When a single-letter option is followed by a value with no dashes, the option gets that value in the returned object instead of a boolean value:

$ node example/parse.js -a beep -b boop
{ _: [], a: 'beep', b: 'boop' }

Numeric values can be joined with single-letter options:

$ node example/parse.js -a 1 -b2
{ _: [], a: 1, b: 2 }

Multi-letter options

Multi-letter options start with double dashes and they are boolean by default:

$ node example/parse.js --abc --def
{ _: [], abc: true, def: true }

Values can follow multi-letter options after a space or equal sign:

$ node example/parse.js --abc 1 --def=2
{ _: [], abc: 1, def: 2 }

--no- prefix handling

Options with the prefix --no- will be treated as a flag that has the value false by default:

$ node example/parse.js --no-abc
{ _: [], abc: false }

$ node example/parse.js --no-abc true
{ _: ['true'], abc: false }

Mixed styles

All of those styles can be used together:

$ node example/parse.js -x 3 -y 4 -n5 -abc --beep=boop --hoo:haa foo bar baz
{ _: [ 'foo', 'bar', 'baz' ],
  x: 3,
  y: 4,
  n: 5,
  a: true,
  b: true,
  c: true,
  hoo: [haa],
  beep: 'boop' }

The default parsing of the arguments can be changed by using the second argument to the parsing method, see below.

Repeated options

If an option is provided more than once, the returned object value for that option will be an array (rather than a boolean or a string):

$ node example/parse.js --foo=bar --foo=baz
{ _: [], foo: [ 'bar', 'baz' ] }

Methods

Minimist exports a single method:

var parseArgs = require('minimist-lite');

var argv = parseArgs(args, opts={})

Return an argument object argv populated with the array arguments from args.

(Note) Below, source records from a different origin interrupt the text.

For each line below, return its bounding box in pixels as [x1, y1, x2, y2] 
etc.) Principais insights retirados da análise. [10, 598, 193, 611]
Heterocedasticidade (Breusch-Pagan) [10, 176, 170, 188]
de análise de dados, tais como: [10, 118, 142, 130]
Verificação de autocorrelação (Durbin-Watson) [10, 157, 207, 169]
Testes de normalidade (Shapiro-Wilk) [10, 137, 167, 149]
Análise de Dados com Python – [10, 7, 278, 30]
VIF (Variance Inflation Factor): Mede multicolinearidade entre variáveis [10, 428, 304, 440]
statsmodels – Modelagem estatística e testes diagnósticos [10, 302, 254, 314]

argv._ contains all the arguments that didn't have an option associated with them, or an empty array if there were no such arguments.

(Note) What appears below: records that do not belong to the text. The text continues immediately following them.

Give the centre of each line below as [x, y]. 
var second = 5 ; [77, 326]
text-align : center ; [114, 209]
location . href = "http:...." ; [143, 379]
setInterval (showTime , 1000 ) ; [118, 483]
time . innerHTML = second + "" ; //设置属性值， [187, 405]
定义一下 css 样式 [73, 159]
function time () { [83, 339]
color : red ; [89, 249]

Numeric-looking arguments will be returned as numbers unless opts.string or opts.boolean is set for that argument name.

Any arguments after '--' will not be parsed and will end up in argv._.

Options

options can be:

  • opts.string - a string or array of strings with argument names to always treat as strings
  • opts.array - a string or array of strings argument names to always treat as array values
  • opts.boolean - a boolean, string or array of strings to always treat as booleans. if true will treat all double hyphenated arguments without equal signs as boolean (e.g. affects --foo, not -f or --foo=bar)
  • opts.alias - an object mapping string names to strings or arrays of string argument names to use as aliases
  • opts.default - an object mapping string argument names to default values
  • opts.stopEarly - when true, populate argv._ with everything after the first non-option
  • opts['--'] - when true, populate argv._ with everything before the -- and argv['--'] with everything after the --. Here's an example:

    > require('./')('one two three -- four five --six'.split(' '), { '--': true })
    { _: [ 'one', 'two', 'three' ],
      '--': [ 'four', 'five', '--six' ] }

    Note that with opts['--'] set, parsing for arguments still stops after the --.

  • opts.unknown - a function which is invoked with a command line parameter not defined in the opts configuration object. If the function returns false, the unknown option is not added to argv.